Extra Supported Actions
Gemini’s Pc Use software has dozens of built-in UI actions. The essential set consists of actions which might be typical for web-based purposes, together with:
- open_web_browser: Initializes the browser earlier than the agent loop begins (sometimes dealt with by the consumer).
- click_at: Clicks on a selected (x, y) coordinate on the web page.
- type_text_at: Clicks at some extent and kinds a given string, optionally urgent Enter.
- navigate: Opens a brand new URL within the browser.
- go_back / go_forward: Strikes backward or ahead within the browser historical past.
- hover_at: Strikes the mouse to a selected level to set off hover results.
- scroll_document / scroll_at: Scrolls your entire web page or a selected part.
- key_combination: Simulates urgent keyboard shortcuts.
- wait_5_seconds: Pauses execution, helpful for ready on animations or web page masses.
- drag_and_drop: Clicks and drags a component to a different location on the web page.

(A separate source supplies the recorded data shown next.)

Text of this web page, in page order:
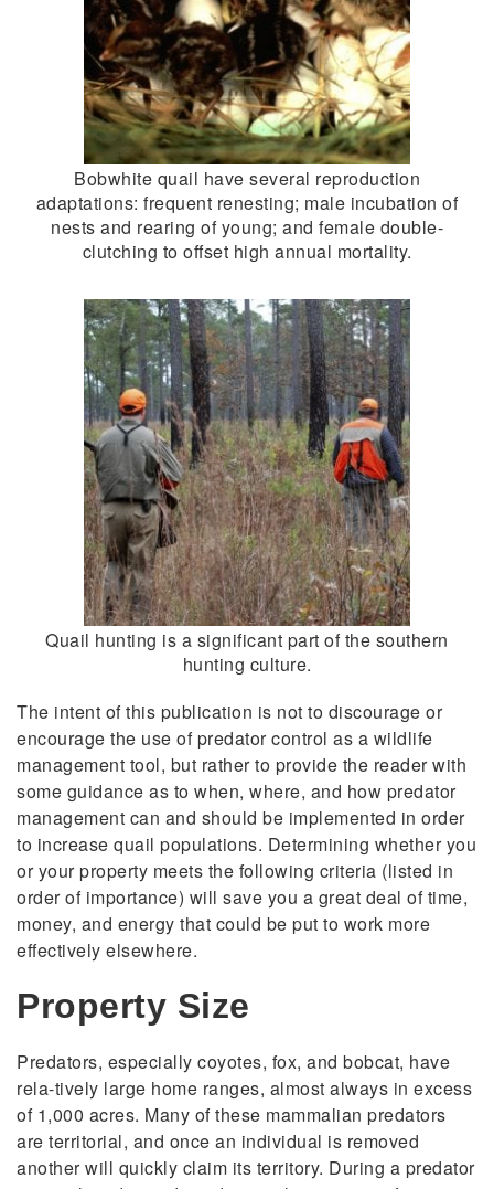
Bobwhite quail have several reproduction
adaptations: frequent renesting; male incubation of
nests and rearing of young; and female double-
clutching to offset high annual mortality.
Quail hunting is a significant part of the southern
hunting culture.
The intent of this publication is not to discourage or
encourage the use of predator control as a wildlife
management tool, but rather to provide the reader with
some guidance as to when, where, and how predator
management can and should be implemented in order
to increase quail populations. Determining whether you
or your property meets the following criteria (listed in
order of importance) will save you a great deal of time,
money, and energy that could be put to work more
effectively elsewhere.
Property Size
Predators, especially coyotes, fox, and bobcat, have
rela-tively large home ranges, almost always in excess
of 1,000 acres. Many of these mammalian predators
are territorial, and once an individual is removed
another will quickly claim its territory. During a predator
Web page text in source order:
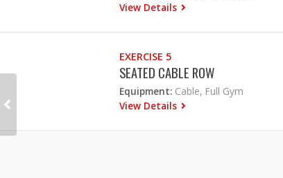
View Details
EXERCISE 5
SEATED CABLE ROW
Equipment: Cable, Full Gym
View Details
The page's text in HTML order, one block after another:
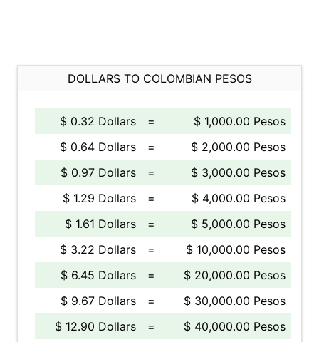
DOLLARS TO COLOMBIAN PESOS
$ 0.32 Dollars =
$ 1,000.00 Pesos
$ 0.64 Dollars
=
$ 2,000.00 Pesos
$ 0.97 Dollars
=
$ 3,000.00 Pesos
$ 1.29 Dollars
=
$ 4,000.00 Pesos
$ 1.61 Dollars
=
$ 5,000.00 Pesos
$ 3.22 Dollars
=
$ 10,000.00 Pesos
$ 6.45 Dollars
=
$ 20,000.00 Pesos
$ 9.67 Dollars
=
$ 30,000.00 Pesos
$ 12.90 Dollars
=
$ 40,000.00 Pesos
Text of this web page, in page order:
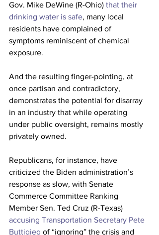
Gov. Mike DeWine (R-Ohio) that their
drinking water is safe, many local
residents have complained of
symptoms reminiscent of chemical
exposure.
And the resulting finger-pointing, at
once partisan and contradictory,
demonstrates the potential for disarray
in an industry that while operating
under public oversight, remains mostly
privately owned.
Republicans, for instance, have
criticized the Biden administration’s
response as slow, with Senate
Commerce Committee Ranking
Member Sen. Ted Cruz (R-Texas)
accusing Transportation Secretary Pete
Buttigieg of “ignoring” the crisis and
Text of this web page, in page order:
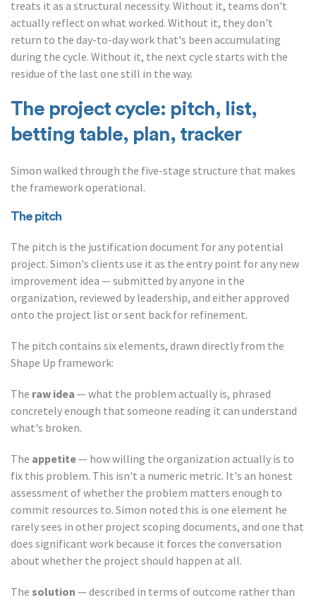
treats it as a structural necessity. Without it, teams don't
actually reflect on what worked. Without it, they don't
return to the day-to-day work that's been accumulating
during the cycle. Without it, the next cycle starts with the
residue of the last one still in the way.
The project cycle: pitch, list,
betting table, plan, tracker
Simon walked through the five-stage structure that makes
the framework operational.
The pitch
The pitch is the justification document for any potential
project. Simon's clients use it as the entry point for any new
improvement idea — submitted by anyone in the
organization, reviewed by leadership, and either approved
onto the project list or sent back for refinement.
The pitch contains six elements, drawn directly from the
Shape Up framework:
The raw idea — what the problem actually is, phrased
concretely enough that someone reading it can understand
what's broken.
The appetite— how willing the organization actually is to
fix this problem. This isn't a numeric metric. It's an honest
assessment of whether the problem matters enough to
commit resources to. Simon noted this is one element he
rarely sees in other project scoping documents, and one that
does significant work because it forces the conversation
about whether the project should happen at all.
The solution — described in terms of outcome rather than
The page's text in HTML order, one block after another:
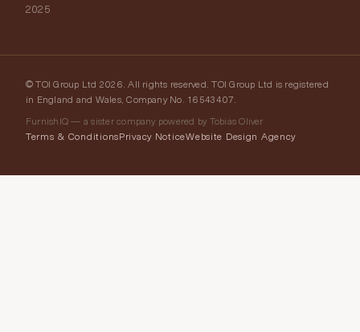
2025
© TOI Group Ltd 2026. All rights reserved. TOI Group Ltd is registered
in England and Wales, Company No. 16543407.
FurnishIQ — a sister company powered by Tobias Oliver
Terms & ConditionsPrivacy NoticeWebsite Design Agency
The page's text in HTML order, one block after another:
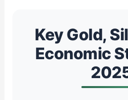
Key Gold,
Economic
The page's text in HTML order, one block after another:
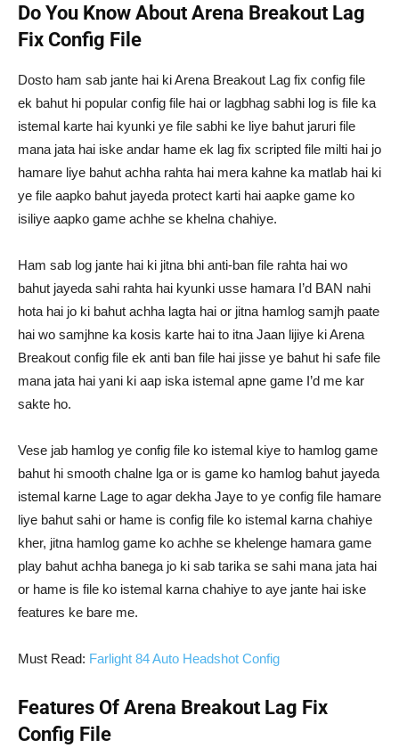
Do You Know About Arena Breakout Lag
Fix Config File
Dosto ham sab jante hai ki Arena Breakout Lag fix config file
ek bahut hi popular config file hai or lagbhag sabhi log is file ka
istemal karte hai kyunki ye file sabhi ke liye bahut jaruri file
mana jata hai iske andar hame ek lag fix scripted file milti hai jo
hamare liye bahut achha rahta hai mera kahne ka matlab hai ki
ye file aapko bahut jayeda protect karti hai aapke game ko
isiliye aapko game achhe se khelna chahiye.
Ham sab log jante hai ki jitna bhi anti-ban file rahta hai wo
bahut jayeda sahi rahta hai kyunki usse hamara I’d BAN nahi
hota hai jo ki bahut achha lagta hai or jitna hamlog samjh paate
hai wo samjhne ka kosis karte hai to itna Jaan lijiye ki Arena
Breakout config file ek anti ban file hai jisse ye bahut hi safe file
mana jata hai yani ki aap iska istemal apne game I’d me kar
sakte ho.
Vese jab hamlog ye config file ko istemal kiye to hamlog game
bahut hi smooth chalne lga or is game ko hamlog bahut jayeda
istemal karne Lage to agar dekha Jaye to ye config file hamare
liye bahut sahi or hame is config file ko istemal karna chahiye
kher, jitna hamlog game ko achhe se khelenge hamara game
play bahut achha banega jo ki sab tarika se sahi mana jata hai
or hame is file ko istemal karna chahiye to aye jante hai iske
features ke bare me.
Must Read: Farlight 84 Auto Headshot Config
Features Of Arena Breakout Lag Fix
Config File
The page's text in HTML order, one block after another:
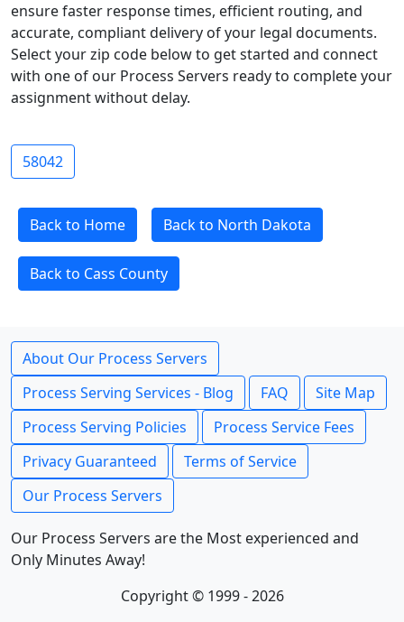
ensure faster response times, efficient routing, and
accurate, compliant delivery of your legal documents.
Select your zip code below to get started and connect
with one of our Process Servers ready to complete your
assignment without delay.
58042
Back to Home Back to North Dakota
Back to Cass County
About Our Process Servers
Process Serving Services - Blog
FAQ
Site Map
Process Serving Policies
Process Service Fees
Privacy Guaranteed
Terms of Service
Our Process Servers
Our Process Servers are the Most experienced and
Only Minutes Away!
Copyright © 1999 - 2026
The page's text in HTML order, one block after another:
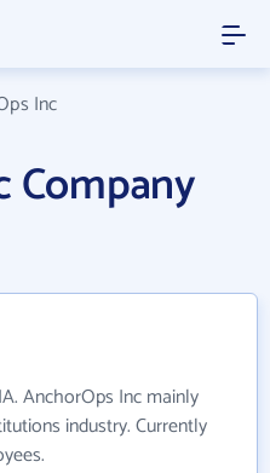
Inc
Company
AnchorOps Inc mainly
industry. Currently
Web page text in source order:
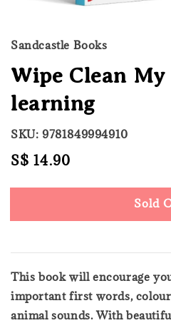
Sandcastle Books
Wipe Clean
learning
SKU: 9781849994910
Regular
S$ 14.90
Sold
This book will encourage
important first words,
animal sounds. With
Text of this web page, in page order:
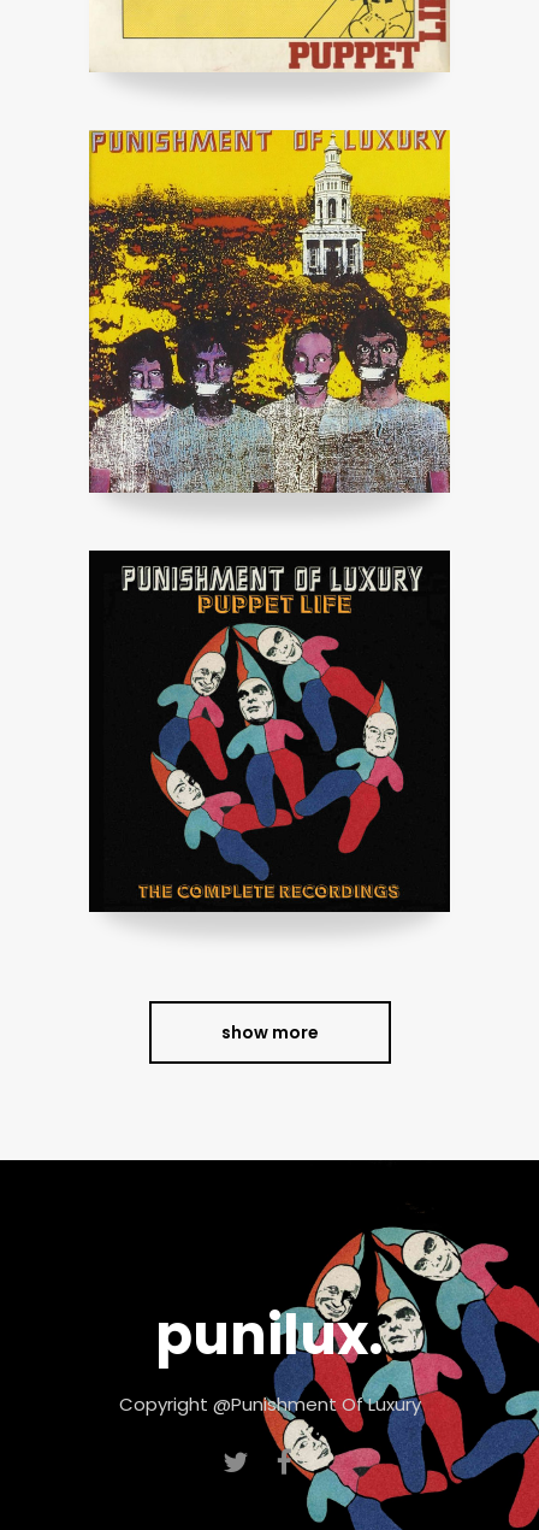
show more
punilux.
Copyright @Punishment Of Luxury

Google’s documentation mentions that the pattern implementation consists of the three commonest actions: open_web_browser, click_at, and type_text_at. You possibly can prolong this by including another actions you want or excluding ones that aren’t related to your workflow.
Efficiency and Benchmarks
Gemini 2.5 Pc Use performs strongly in UI management duties. In Google’s exams, it achieved over 70% accuracy with round 225 ms latency, outperforming different fashions in internet and cell benchmarks comparable to shopping websites and finishing app workflows.
In observe, the agent can reliably deal with duties like filling kinds and retrieving knowledge. Impartial benchmarks rank it as probably the most correct and quickest public AI mannequin for easy browser automation. Its sturdy efficiency comes from Gemini 2.5 Professional’s visible reasoning and an optimized API pipeline. Because it’s nonetheless in preview, you must monitor its actions, occasional errors might happen.

Additionally Learn:
Conclusion
The Gemini 2.5 Pc Use is a major improvement in AI-Supported Automation, permitting brokers to successfully and effectively work together with actual interfaces. With it, builders can automate duties like internet shopping, knowledge entry, or knowledge extraction with nice accuracy and pace.
In its publicly accessible state, we are able to provide builders a solution to safely experiment with the capabilities of Gemini 2.5 Pc Use, adapting it into their very own workflows. General, it represents a versatile framework via which to construct next-generation sensible assistants or highly effective automation workflows for a wide range of makes use of and domains.
Login to proceed studying and luxuriate in expert-curated content material.